● What the exercise asks
Exact copy, no pictures: return only the lines below from the line with "Embroidery Pre-Printed Panels" up to and including the line with "eyelid areas may".

[Data entries]
----

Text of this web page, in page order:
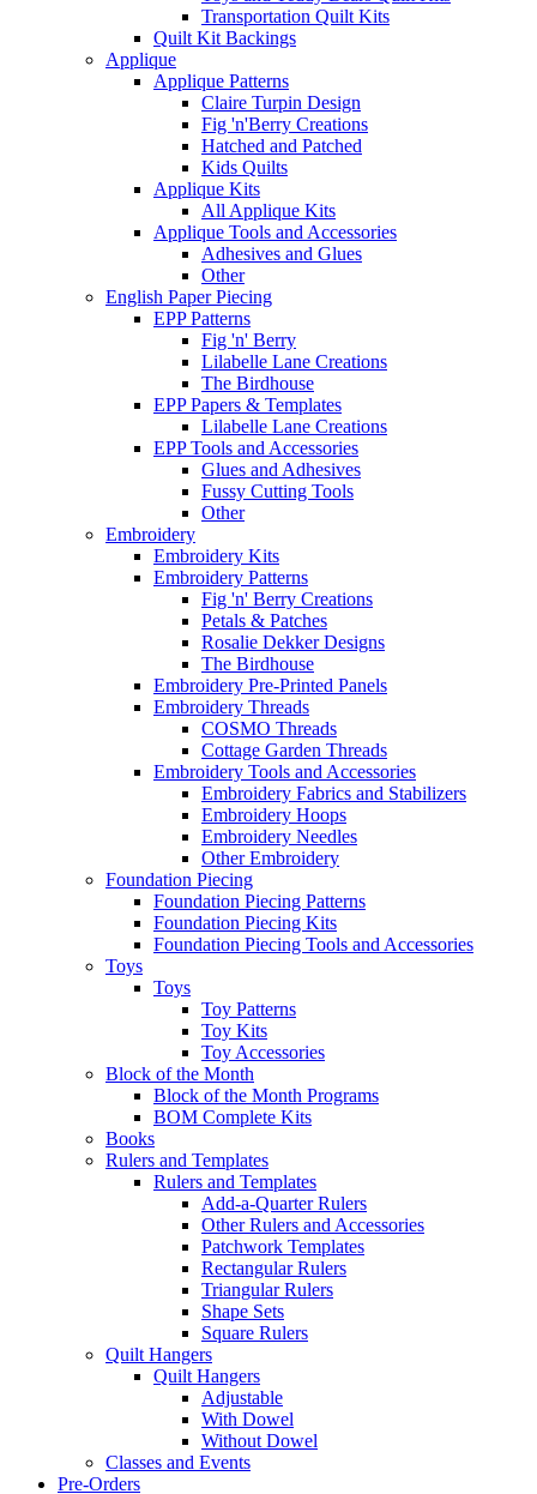
Transportation Quilt Kits
Quilt Kit Backings
Applique
Applique Patterns
Claire Turpin Design
Fig 'n'Berry Creations
Hatched and Patched
Kids Quilts
Applique Kits
All Applique Kits
Applique Tools and Accessories
Adhesives and Glues
Other
English Paper Piecing
EPP Patterns
Fig 'n' Berry
Lilabelle Lane Creations
The Birdhouse
EPP Papers & Templates
Lilabelle Lane Creations
EPP Tools and Accessories
Glues and Adhesives
Fussy Cutting Tools
Other
Embroidery
Embroidery Kits
Embroidery Patterns
Fig 'n' Berry Creations
Petals & Patches
Rosalie Dekker Designs
The Birdhouse
Embroidery Pre-Printed Panels
Embroidery Threads
COSMO Threads
Cottage Garden Threads
Embroidery Tools and Accessories
Embroidery Fabrics and Stabilizers
Embroidery Hoops
Embroidery Needles
Other Embroidery
Foundation Piecing
Foundation Piecing Patterns
Foundation Piecing Kits
Foundation Piecing Tools and Accessories
Toys
Toys
Toy Patterns
Toy Kits
Toy Accessories
Block of the Month
Block of the Month Programs
BOM Complete Kits
Books
Rulers and Templates
Rulers and Templates
Add-a-Quarter Rulers
Other Rulers and Accessories
Patchwork Templates
Rectangular Rulers
Triangular Rulers
Shape Sets
Square Rulers
Quilt Hangers
Quilt Hangers
Adjustable
With Dowel
Without Dowel
Classes and Events
Pre-Orders
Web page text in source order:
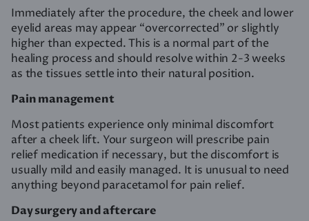
Immediately after the procedure, the cheek and lower
eyelid areas may appear “overcorrected” or slightly
higher than expected. This is a normal part of the
healing process and should resolve within 2-3 weeks
as the tissues settle into their natural position.
Pain management
Most patients experience only minimal discomfort
after a cheek lift. Your surgeon will prescribe pain
relief medication if necessary, but the discomfort is
usually mild and easily managed. It is unusual to need
anything beyond paracetamol for pain relief.
Day surgery and aftercare
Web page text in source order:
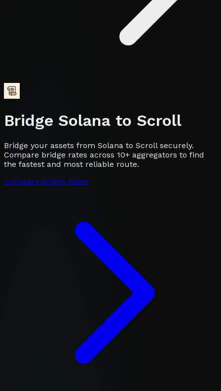
Bridge Solana to Scroll
Bridge your assets from Solana to Scroll securely.
Compare bridge rates across 10+ aggregators to find
the fastest and most reliable route.
Compare Bridge Rates
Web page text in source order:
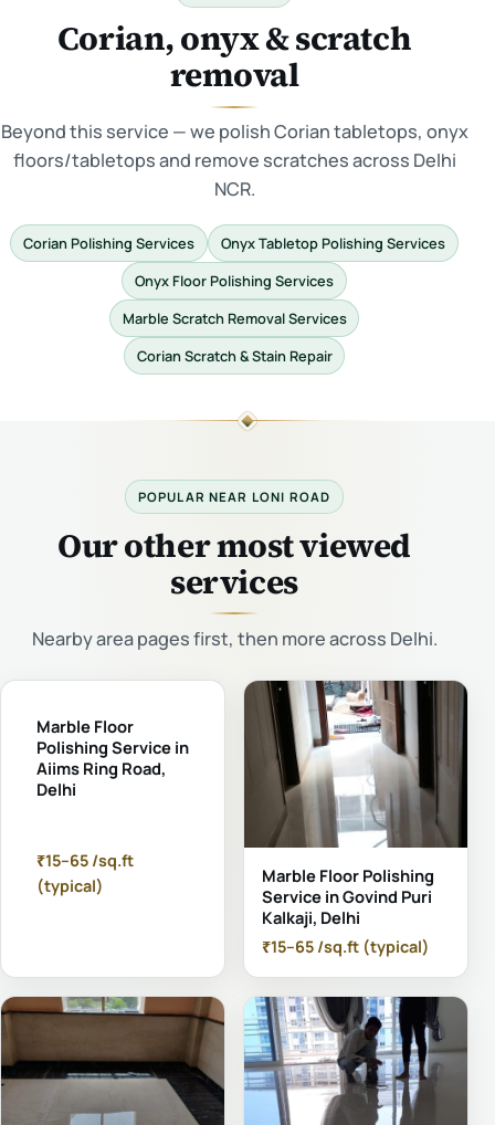
Corian, onyx & scratch
removal
Beyond this service — we polish Corian tabletops, onyx
floors/tabletops and remove scratches across Delhi
NCR.
Corian Polishing Services
Onyx Tabletop Polishing Services
Onyx Floor Polishing Services
Marble Scratch Removal Services
Corian Scratch & Stain Repair
POPULAR NEAR LONI ROAD
Our other most viewed
services
Nearby area pages first, then more across Delhi.
Marble Floor
Polishing Service in
Aiims Ring Road,
Delhi
₹15–65 /sq.ft
(typical)
Marble Floor Polishing
Service in Govind Puri
Kalkaji, Delhi
₹15–65 /sq.ft (typical)
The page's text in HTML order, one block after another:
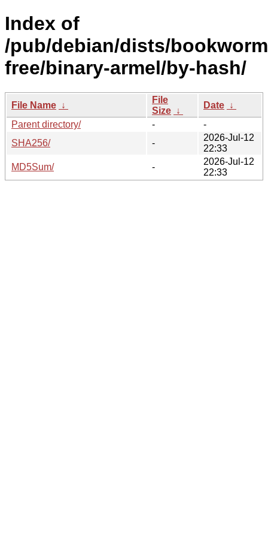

----

● Written solution
Embroidery Pre-Printed Panels
Embroidery Threads
COSMO Threads
Cottage Garden Threads
Embroidery Tools and Accessories
Embroidery Fabrics and Stabilizers
Embroidery Hoops
Embroidery Needles
Other Embroidery
Foundation Piecing
Foundation Piecing Patterns
Foundation Piecing Kits
Foundation Piecing Tools and Accessories
Toys
Toys
Toy Patterns
Toy Kits
Toy Accessories
Block of the Month
Block of the Month Programs
BOM Complete Kits
Books
Rulers and Templates
Rulers and Templates
Add-a-Quarter Rulers
Other Rulers and Accessories
Patchwork Templates
Rectangular Rulers
Triangular Rulers
Shape Sets
Square Rulers
Quilt Hangers
Quilt Hangers
Adjustable
With Dowel
Without Dowel
Classes and Events
Pre-Orders
Web page text in source order:
Immediately after the procedure, the cheek and lower
eyelid areas may appear “overcorrected” or slightly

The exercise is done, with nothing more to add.